In the end, I suppose, it comes down to gratitude. Gratitude was once regarded as a great virtue. It is, for example, at the very center of Judaism, which requires the observant Jew to thank God so often that it is a wonder he has time for anything else. He pronounces his thanks upon seeing the sun rise and upon seeing it set; he gives thanks for every morsel he puts into his mouth, with a different blessing for each food after its own kind; and practically anything that happens to him (including bad things), or that he notices, calls for yet another acknowledgment of having been blessed. .

It is in this spirit of love and gratitude that, looking back as a septuagenarian on my life as an American in America, I am again reminded of something Jewish--this time of a special hymn of thanksgiving. It is included in the Haggadah, the book that Jews read aloud while conducting the seder, the festive meal they are required to eat on the holiday of Passover.

In this hymn are listed all the elements making up the great event commemorated by the holiday--the liberation of the ancient Hebrews from slavery and their deliverance to the Promised Land of Israel--and a few more for good measure. Each element is the subject of its own sentence, and each sentence of the series concludes with the word dayyenu, which can roughly be translated as "that alone would have been enough for us." The idea is that, not content with "that alone," God went on and on and on to pile up wonder after wonder and marvel after marvel: so many that those participating in the seder invariably grow fatigued by the time they finish reciting them all.

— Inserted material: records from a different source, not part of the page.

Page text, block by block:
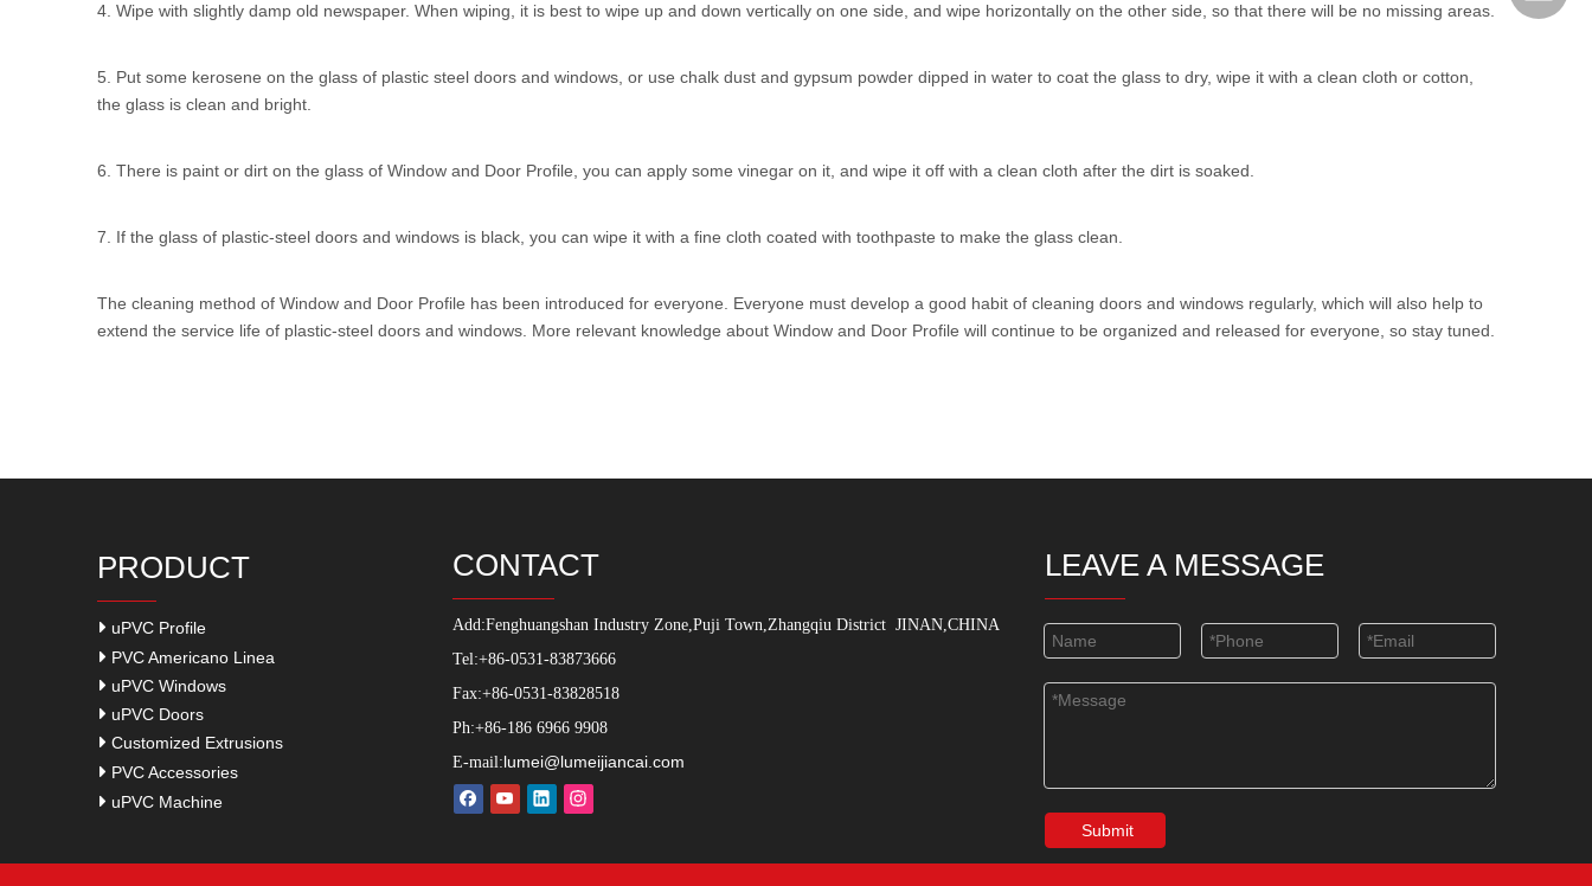
4. Wipe with slightly damp old newspaper. When wiping, it is best to wipe up and down vertically on one side, and wipe horizontally on the other side, so that there will be no missing areas.
5. Put some kerosene on the glass of plastic steel doors and windows, or use chalk dust and gypsum powder dipped in water to coat the glass to dry, wipe it with a clean cloth or cotton,
the glass is clean and bright.
6. There is paint or dirt on the glass of Window and Door Profile, you can apply some vinegar on it, and wipe it off with a clean cloth after the dirt is soaked.
7. If the glass of plastic-steel doors and windows is black, you can wipe it with a fine cloth coated with toothpaste to make the glass clean.
The cleaning method of Window and Door Profile has been introduced for everyone. Everyone must develop a good habit of cleaning doors and windows regularly, which will also help to
extend the service life of plastic-steel doors and windows. More relevant knowledge about Window and Door Profile will continue to be organized and released for everyone, so stay tuned.
PRODUCT
uPVC Profile
PVC Americano Linea
uPVC Windows
uPVC Doors
Customized Extrusions
PVC Accessories
uPVC Machine
CONTACT
Add:Fenghuangshan Industry Zone,Puji Town,Zhangqiu District JINAN,CHINA
Tel:+86-0531-83873666
Fax:+86-0531-83828518
Ph:+86-186 6966 9908
E-mail:lumei@lumeijiancai.com
LEAVE A MESSAGE
Submit

America is not God, but it declared its independence as a nation by an appeal to "the Laws of Nature and of Nature's God," and the Constitution its founders wrote and ratified for that new nation uses the word "blessings" in its very first paragraph. The particular blessings to which they referred were those of liberty, to "secure" which to themselves and their posterity they created the Constitution that set the United States of America on its course.

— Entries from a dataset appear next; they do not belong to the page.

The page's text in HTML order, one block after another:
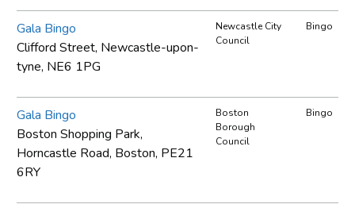
Gala Bingo
Clifford Street, Newcastle-upon-
tyne, NE6 1PG
Newcastle City
Council
Bingo
Gala Bingo
Boston Shopping Park,
Horncastle Road, Boston, PE21
6RY
Boston
Borough
Council
Bingo
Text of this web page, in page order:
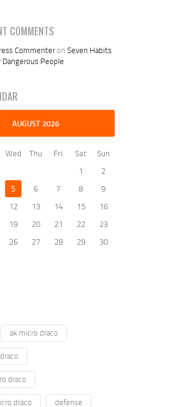
COMMENTS
CommenteronSeven Habits
People
AUGUST 2026
Wed Thu Fri Sat
Sun
1
2
5 6 7 8
9
12 13 14 15
16
19 20 21 22
23
26 27 28 29
30
ak micro draco
draco
draco defense
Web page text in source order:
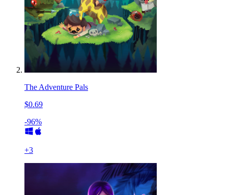
The Adventure Pals
$0.69
-96%
+3
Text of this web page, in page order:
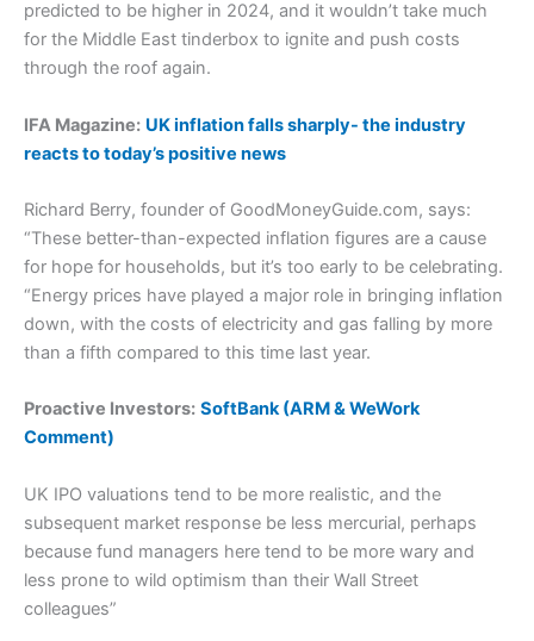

For we, who are their posterity, either by blood or by adoption, should be giving daily thanks. We should be giving thanks for the establishment of justice (defined by John Adams as "a government of laws, not of men"). We should be giving thanks for a "domestic tranquillity" that has more often than not been "insured." We should be giving thanks for the "common defense" that has kept our homeland safe for so long from foreign invasion or destruction from the skies. We should be giving thanks for the "general welfare" that has been "promoted" by all these other blessings beyond the dreams of ancient avarice.

Any one of these blessings would have been enough; but America gave us all of them together, one following from another, and weathering challenges great and small for the two long centuries since President George Washington issued a Proclamation in 1789 at the request of both houses of Congress "to recommend to the people of the United States a day of public thanksgiving and prayer, to be observed by acknowledging with grateful hearts the many and signal favors of Almighty God, especially by affording them an opportunity peaceably to establish a form of government for their safety and happiness."

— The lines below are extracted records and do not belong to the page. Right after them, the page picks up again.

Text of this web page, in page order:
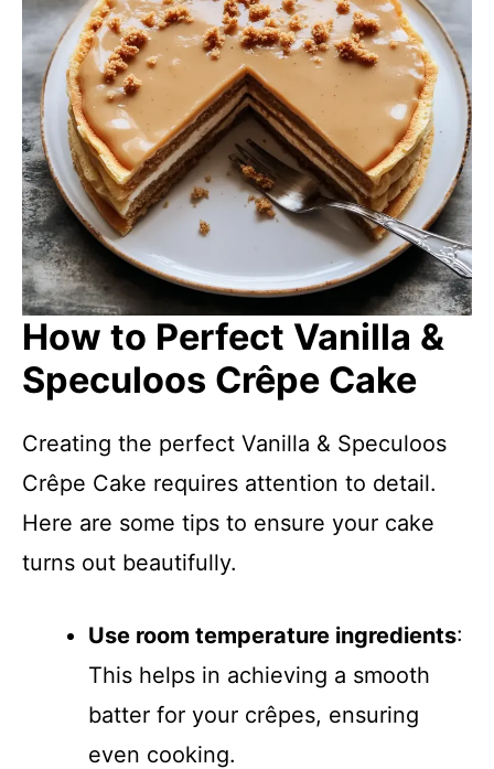
How to Perfect Vanilla &
Speculoos Crêpe Cake
Creating the perfect Vanilla & Speculoos
Crêpe Cake requires attention to detail.
Here are some tips to ensure your cake
turns out beautifully.
Use room temperature ingredients:
This helps in achieving a smooth
batter for your crêpes, ensuring
even cooking.

In honoring Congress's request, Washington went on to speak in his own words of "the great degree of tranquillity, union, and plenty" the nation had enjoyed since achieving its independence and "for the civil and religious liberty with which we are blessed, . and, in general, for all the great and various favors which He has been pleased to confer upon us."

Such is the dayyenu that applies to all Americans alike, and that ought to be drowning out the "awful keening noise" about which William Buckley expressed his eloquent distaste in [his 1983 book "Overdrive: A Personal Documentary"]-the noise that kept, and keeps, us from hearing the bells still ringing for America and for which "we are obliged to be grateful."